Supplementary Material
Table S1 Specifications of fluorescence excitation source and emission filters for flow
cytometry and fluorescence microscopy analysis.
Fig. S1. Dose response curves of relative live cell numbers in Reh, U698, Granta-519 and
JVM-2 as a function of PARP inhibitor concentration after 72 h treatment with/without 10
μM ATM inhibitor. Mean value from three independent experiments ±SEM
(*p<0.05,**p<0.001).
Fig. S2. Nocodazole induced mitotic arrest during 18-24 h and 66-72 h of PARP and/or 10
μM ATM inhibition. The controls were harvested at 24 h and 72 h.

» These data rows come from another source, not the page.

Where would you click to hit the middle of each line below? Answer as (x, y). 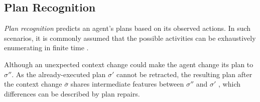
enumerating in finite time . (46, 48)
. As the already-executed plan (59, 74)
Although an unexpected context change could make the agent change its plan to (129, 64)
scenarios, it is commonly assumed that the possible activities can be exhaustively (130, 38)
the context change (33, 84)
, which (230, 84)
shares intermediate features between (127, 84)
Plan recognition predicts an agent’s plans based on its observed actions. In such (127, 28)
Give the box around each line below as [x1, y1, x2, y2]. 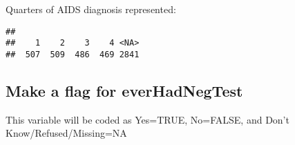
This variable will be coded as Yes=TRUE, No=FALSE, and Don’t [6, 112, 289, 126]
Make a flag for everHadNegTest [6, 79, 243, 101]
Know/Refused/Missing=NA [6, 126, 127, 140]
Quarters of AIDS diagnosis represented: [6, 2, 176, 16]
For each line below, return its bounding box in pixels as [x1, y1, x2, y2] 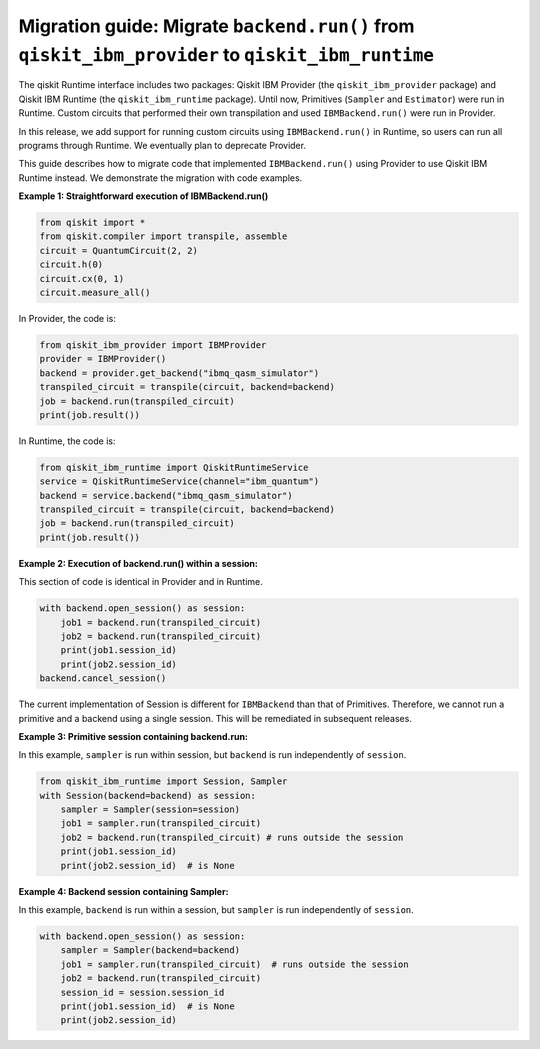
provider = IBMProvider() [39, 353, 167, 365]
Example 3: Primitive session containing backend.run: [18, 730, 249, 742]
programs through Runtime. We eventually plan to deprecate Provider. [18, 139, 307, 151]
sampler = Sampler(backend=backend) [60, 945, 240, 956]
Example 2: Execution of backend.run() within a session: [18, 557, 259, 569]
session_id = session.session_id [60, 986, 225, 998]
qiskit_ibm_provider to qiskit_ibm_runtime [18, 43, 435, 66]
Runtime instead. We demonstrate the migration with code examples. [18, 171, 303, 184]
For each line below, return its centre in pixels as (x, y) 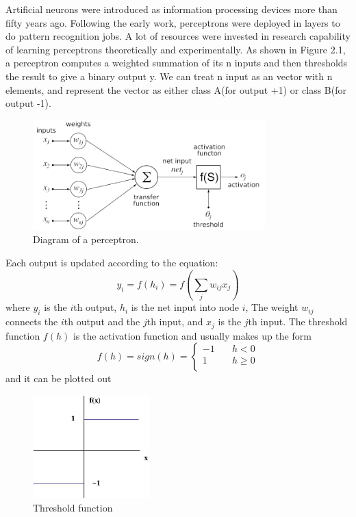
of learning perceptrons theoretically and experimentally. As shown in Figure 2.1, (176, 49)
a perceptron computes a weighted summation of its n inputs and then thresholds (177, 63)
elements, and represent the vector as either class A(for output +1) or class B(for (176, 89)
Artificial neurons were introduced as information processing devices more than (171, 9)
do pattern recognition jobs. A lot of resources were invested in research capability (178, 36)
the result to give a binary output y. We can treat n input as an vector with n (169, 76)
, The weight (272, 307)
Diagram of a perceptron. (86, 239)

Fig. S3. Dose response curves of cell death in Reh, U698, Granta-519 and JVM-2 as a
function of PARP inhibitor concentration after 72 h treatment with/without 10 μM ATM
inhibitor. Mean value from three independent experiments ±SEM (*p<0.05,**p<0.001).
Fig. S4. Regions and strategy for gating in flow cytometry experiments. Doublets were first
excluded using the pulse width of the Hoechst 33258 fluorescence signal (not shown in
figure). The fraction of apoptotic cells was obtained from the panel A, mitotic cells from
panel B, and G1/S/G2 from panel C by simulation of the DNA content distributions after
removal of mitotic cells. The regions shown were used to assess γH2AX content in the
different phases (panel E). In some experiments (upper right quadrant) control cells barcoded
with Pacific Blue were gated and analyzed in parallel with the treated cells stained in the
same sample (pre-fixation Pacific Orange-staining substituted the TUNEL-assay in these
experiments). Reh cells treated with 3µM olaparib (PARP inhibitor) and 10 µM KU-55933
(ATM inhibitor) for 72 h is shown as an example.
Fig. S5. Dose response curves of 72 h treatment with PARP inhibitor and/or 10 μM ATM
inhibitor on induction of apoptosis. Mean value of single, TUNEL positive cells ±SEM
(*p<0.05,**p<0.001).
Fig. S6. Correlation of dead cells (as measured by cell permeability of PI) and apoptotic cells
(as measured by the TUNEL assay). Ordinary linear regressions of dead cell fraction as a
function of apoptotic cell fraction in the 24 differentially treated samples of PARP and/or
ATM inhibited Reh, U698, JVM-2 and Granta-519 (mean values from three independent
experiments). The dotted lines represent the 95% confidence interval of the regression
coefficient.
Fig. S7. Dose response curves of the effect of 72 h treatment with PARP and/or ATM
inhibition (10 μM ATMi) on accumulation of cells in G2 phase. Mean value from three
independent experiments ±SEM (*p<0.05,**p<0.001).
Fig. S8. Changes in cell cycle phase duration for Reh, U698, JVM-2 and Granta-519 after
24h PARP inhibitor and/or 10 μM ATM inhibitor treatment. The duration was calculated
based on the apparent cell cycle times obtained from the slopes in Figure 1, and the cell cycle
distributions. It was assumed that the distribution of cells in the cell cycle was exponential.
Mean cell cycle phase durations (h) are listed in the table below the column chart of each cell
line. The G2 fraction and the calculated cell cycle phase durations could have been
overestimated for the samples in which failed cytokinesis was observed at later treatment
times (marked with an asterix). Moreover, extensive cell death may lead to overestimation of
the lengths of cell cycle phases, as dead cells are not part of the growth fraction. Samples
with significant increase in apoptosis and/or necrosis at 24 h are marked with a cross.